Joining John on Morning Air was Father Benedict La Volpe to discuss who St. Francis really was and how he impacted the Church.
Father Benedict agreed with John and expressed his disappointment that so many people lack a full knowledge of the accomplishments of this great man. “He died in 1226, he was canonized in 1228, and the very first office that was written for the feast day was written by a great friar called Julian of Speyer. And for the very first Vespers, this was the antiphon that Julian wrote… ‘Francis the valiant Catholic and perfectly apostolic, did instruct us to adhere to the Faith of the Roman Church and those who were her priests, he’d urge we should most of all revere.’” He was not this hippie recluse who only talked to animals. He was a ‘valiant’ Catholic who spent his life instructing the Faithful and catalyzing the Church.
Very contrary to the hermitic loneliness that he is depicted to have lived out, Francis had many friends before his full conversion and maturation. He was a “fun-loving hooligan” as Father Benedict put it. Born into wealth, we can imagine a similar sort of pleasure-filled youth similar to that of St. Augustine. However, just like Augustine, Francis was left wanting. He sold his wealth, gave it to the poor, and went to undergo education with the bishop.
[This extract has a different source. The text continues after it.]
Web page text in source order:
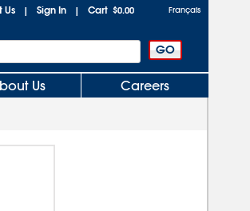
Us | Sign In | Cart $0.00 Français
Us Careers

There is the amazing story of when Francis and his father had a large falling out in the piazza outside of the cathedral in Assisi and Francis denied his father’s way of life. He said that from then on he would only call the one in Heaven his “father” and he stripped off his clothes, those paid for by his father. While excessive and dramatic, Francis was making a grand gesture in the name of his conversion. He was not going into it half-hearted or just dipping his toes. He had realized the error of his ways and he wishes to change.
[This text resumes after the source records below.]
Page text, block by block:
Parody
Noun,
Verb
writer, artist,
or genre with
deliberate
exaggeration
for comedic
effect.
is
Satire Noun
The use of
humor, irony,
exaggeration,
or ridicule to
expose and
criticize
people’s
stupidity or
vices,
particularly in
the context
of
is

On time, Francis was praying in an abandoned chapel, and he heard Christ on the Cross speak to him, saying, “Rebuild my Church.” Francis, without thinking, began undertaking projects to build and rebuild physical churches around the area. After his third church, Francis realized that Jesus meant the body, the members of the Church. All of this is to say that while St. Francis is the patron saint of nature, he shouldn’t be seen as a “pantheistic icon.” He was a fiery and devoted follower of Christ who carried out the will of God at all costs and by any means.
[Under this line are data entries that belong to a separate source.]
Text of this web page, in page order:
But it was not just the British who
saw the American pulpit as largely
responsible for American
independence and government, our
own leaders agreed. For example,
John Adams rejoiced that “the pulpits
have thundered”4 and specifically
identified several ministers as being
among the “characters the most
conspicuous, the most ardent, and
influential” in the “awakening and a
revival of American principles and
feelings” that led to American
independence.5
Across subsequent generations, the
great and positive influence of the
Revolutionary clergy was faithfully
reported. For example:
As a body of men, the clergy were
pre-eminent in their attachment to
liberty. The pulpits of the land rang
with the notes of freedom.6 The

There is nothing wrong with having a pet blessed on his feast day and there’s certainly nothing wrong with respecting creation in all of its forms. In fact, those are very good things. In Laudato Si, Pope Francis goes through the catalogue of creation and the need to observe God’s goodness in it. Creation bears a reflection of God’s love for us in it. But it would behoove us to see St. Francis for more than the “medieval hippie.” See him as an ardent defender of the Church, a role model for Catholics, and an example of holy poverty.